Which is a good thing, right? Maybe, but football coaches aren’t necessarily interested in brainstorming with players.

“He needs to be challenged intellectually so he doesn’t get bored. He’s a millennial,” Mora said. (Rosen, at 21, is on the cusp of millennial-hood; Pew Research Center uses 1996 as the last birth year for millennials, and Rosen was born in 1997.)

“He wants to know why,” Mora went on. “Millennials, once they know why, they’re good. Josh has a lot of interests in life. If you can hold his concentration level and focus only on football for a few years, he will set the world on fire. He has so much ability, and he’s a really good kid.”
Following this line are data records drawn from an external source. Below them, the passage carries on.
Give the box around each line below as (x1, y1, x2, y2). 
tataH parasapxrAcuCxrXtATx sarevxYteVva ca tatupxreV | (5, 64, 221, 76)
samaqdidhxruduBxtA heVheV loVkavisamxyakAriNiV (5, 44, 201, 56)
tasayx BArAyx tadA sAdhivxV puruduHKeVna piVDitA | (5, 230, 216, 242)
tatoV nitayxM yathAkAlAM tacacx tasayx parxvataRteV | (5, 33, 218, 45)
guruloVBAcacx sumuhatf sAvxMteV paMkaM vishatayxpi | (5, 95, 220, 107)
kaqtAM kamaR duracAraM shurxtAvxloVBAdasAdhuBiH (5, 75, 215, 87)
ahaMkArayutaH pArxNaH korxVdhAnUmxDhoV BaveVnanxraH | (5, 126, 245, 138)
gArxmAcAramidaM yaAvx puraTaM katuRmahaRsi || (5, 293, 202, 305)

Mora told King that he had not yet heard from teams that might draft Rosen, who is expected to visit the Browns, Jets, Giants, Cardinals, Broncos, Bills and Chargers soon. And when he does, they’re likely to pepper him with questions about Mora’s comments, which, according to King, surprised Rosen.

The quarterback sent a one-word Monday tweet — “Why?” — which at least seemed to be in response to the latest kerfuffle.
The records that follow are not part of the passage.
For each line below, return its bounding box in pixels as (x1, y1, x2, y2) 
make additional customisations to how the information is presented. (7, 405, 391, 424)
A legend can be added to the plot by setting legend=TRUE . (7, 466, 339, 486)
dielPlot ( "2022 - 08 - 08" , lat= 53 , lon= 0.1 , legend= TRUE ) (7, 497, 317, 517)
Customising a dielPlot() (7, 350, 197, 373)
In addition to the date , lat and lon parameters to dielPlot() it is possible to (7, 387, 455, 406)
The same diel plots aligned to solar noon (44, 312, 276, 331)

He wasn’t the only one left wide-eyed. Ross Tucker, the former NFL player and NBC Sports Network/SiriusXM contributor, pointed out that “right or wrong,” the quote “will be a major concern to some NFL people” and tweeted, “truth is, guys like [Tom] Brady, [Drew] Brees, Russell Wilson, Peyton Manning, etc. have other interests as well but there’s never any concern about their primary focus and/or concentration level. Evidently Mora thinks with Rosen there is.” The NFL Network’s Jim Trotter tweeted, “If coaches are afraid of being challenged intellectually, it says more about them than the player,” adding that Mora’s comments sounded a lot like “shut up and dribble.”
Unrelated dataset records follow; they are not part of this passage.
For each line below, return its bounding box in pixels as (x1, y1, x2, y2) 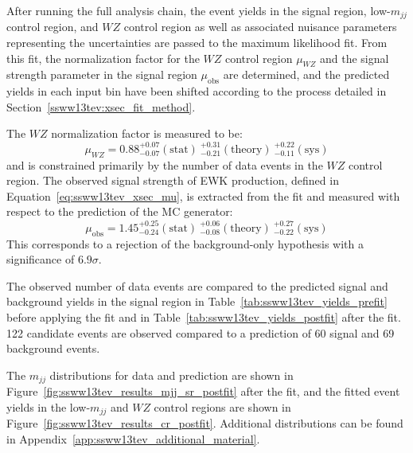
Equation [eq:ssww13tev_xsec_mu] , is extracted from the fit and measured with (6, 187, 400, 204)
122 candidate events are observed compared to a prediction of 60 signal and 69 (6, 324, 395, 341)
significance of (6, 251, 75, 268)
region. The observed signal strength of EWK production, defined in (6, 172, 339, 189)
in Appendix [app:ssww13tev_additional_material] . (6, 430, 260, 447)
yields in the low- (6, 398, 91, 415)
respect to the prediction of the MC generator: (6, 203, 233, 220)
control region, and (6, 18, 99, 35)
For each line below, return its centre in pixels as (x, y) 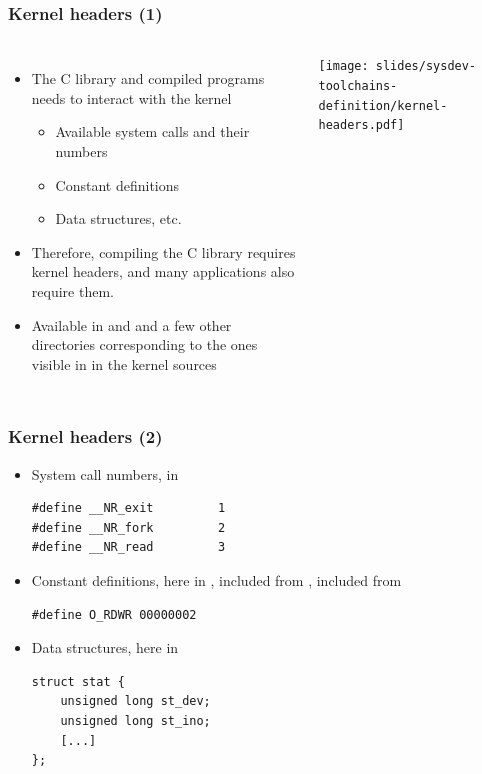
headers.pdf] (361, 125)
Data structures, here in (105, 647)
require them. (72, 290)
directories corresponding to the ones (144, 344)
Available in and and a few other (131, 324)
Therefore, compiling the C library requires (163, 251)
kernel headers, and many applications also (163, 271)
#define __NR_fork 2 (128, 527)

So who, exactly, is challenging whom here? And, what’s wrong with challenges flowing both ways? “Give me a player who wants to be challenged and doesn’t get overwhelmed with basic XOs,” former NFL quarterback Sage Rosenfels tweeted. “I like this kid more and more.”

During Super Bowl week, New England Patriots offensive coordinator Josh McDaniels described a quarterback who sounds an awful lot like a guy who likes to challenge and be challenged. “[Brady is] a challenging guy to coach because his aptitude is so significant. He’s a tremendous player as far as coming every day ready to work and ready and willing to learn,” he told the NFL Network’s Albert Breer (via Trotter). “That pulls the best out of you as a coach because you can’t go into the meeting room and not challenge this guy to try and get better.

“Here’s a guy, he’ll go down as what he’ll go down as, which is one of the greatest players ever to play in this game, but he still comes into every meeting looking for something that’s going to make him a better player that day. And as a coach you have to respond accordingly, whether it’s making sure you provide him with that information or you find something to help him improve some aspect of that game.”

Mora’s description also sounds like a quarterback who has twice been an NFL MVP and had that “smart” label slapped on him before the draft. Aaron Rodgers met with Rosen as part of the “Destination Dallas” draft series he is executive producing and described a technique that might be seen by some as challenging for coaches.

“When you come out every day in practice, work on something,” Rogers told him in the video. “Any time you’re doing drill work, you should do stuff to make it more difficult. If I can’t throw the ball in a perfect environment on the money all the time, I can’t play. Everybody can do that.”

Asked by Rosen whether he tries “to mess” with himself by creating challenges, Rodgers smiled: “You need a little stimulation out there.”